Кризис добровольчества | страница 13



Телеграфист, молодой и, по-видимому, толковый человек, рассказал мне, что делается на фронте. Узнав от него, где наши цепи и начальник участка, я вышел из станции и повидал полковника З. и полковника П.

Полученная от них ориентировка могла быть определена двумя словами:

– Еле держимся.

Я передал им именем командующего армией приказание удерживаться во что бы то ни стало и объяснил обстановку. Известие, что конный корпус скоро начнет атаку, сразу изменило настроение наших редких цепей. Лица оживились, огонь усилился.

Повидав З. и П., я пробрался к спешенному казачьему полку, укрытому в ложбине, и узнал, что он выжидает, покуда назначенная для обхода дивизия выполнит свой маневр. Был пятый час дня. Солнце уже заходило. Стрельба на фронте – оружейная и артиллерийская – усилилась.

Чувствовалось, что красные готовятся к решительной атаке.
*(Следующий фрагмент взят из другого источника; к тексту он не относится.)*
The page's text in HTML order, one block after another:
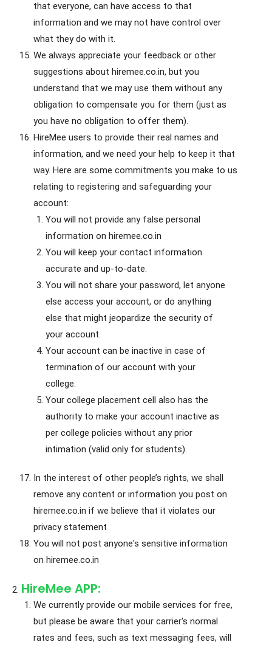
that everyone, can have access to that
information and we may not have control over
what they do with it.
We always appreciate your feedback or other
suggestions about hiremee.co.in, but you
understand that we may use them without any
obligation to compensate you for them (just as
you have no obligation to offer them).
HireMee users to provide their real names and
information, and we need your help to keep it that
way. Here are some commitments you make to us
relating to registering and safeguarding your
account:
You will not provide any false personal
information on hiremee.co.in
You will keep your contact information
accurate and up-to-date.
You will not share your password, let anyone
else access your account, or do anything
else that might jeopardize the security of
your account.
Your account can be inactive in case of
termination of our account with your
college.
Your college placement cell also has the
authority to make your account inactive as
per college policies without any prior
intimation (valid only for students).
In the interest of other people’s rights, we shall
remove any content or information you post on
hiremee.co.in if we believe that it violates our
privacy statement
You will not post anyone's sensitive information
on hiremee.co.in
HireMee APP:
We currently provide our mobile services for free,
but please be aware that your carrier's normal
rates and fees, such as text messaging fees, will

Подобным ударом наши части неминуемо отбрасывались бы к Иловайской, а конный корпус с наступлением сумерек лишался возможности действовать в конном строю. Надо было атаковать немедленно, чтобы иметь время для преследования и чтобы не отдать инициативу в руки большевиков. Свои соображения я доложил по аппарату генералу Май-Маевскому и получил ответ, что сейчас будет передано приказание об общем переходе в наступление. Через 10 минут было получено это распоряжение. Большевики усилили свой огонь. Такого ураганного огня я не запомню в течение всей гражданской войны. По интенсивности огня и по фронту его протяжения становилось очевидным, какие серьезные силы направлялись против Иловайской. Опоздай конный корпус на один день, и красные неминуемо раздавили бы нас…

Конная атака была очень красочная. Кубанцы атаковали с большим подъемом. Огромное поле сражения, перед тем пустынное, ожило, и в поднявшейся пыли, пронизываемой кровавыми лучами заходящего солнца, чуть различались отдельные силуэты. Огонь противника, не уменьшаясь, стал быстро удаляться. Пули с визгом неслись высоко над головой. Спустившаяся темнота прикрыла и живых, и убитых, и победителей, и побежденных. Чудо спасло нас и на этот раз!

Мой мужественный телеграфист продолжал оставаться у аппарата.

– Вы что-нибудь ели сегодня? – спросил я его.

– Да как-то не пришлось, господин полковник. Ну да это не важно.

Это было действительно не важно. Нервы отходили от только что пережитых опасностей. Чувство, которое по своей силе не сравнится ни с какими иными наслаждениями.

При свете огарка я закончил свой последний доклад генералу Май-Маевскому. Я знал, что там, на Иловайской, с лихорадочным нетерпением ожидают хороших новостей.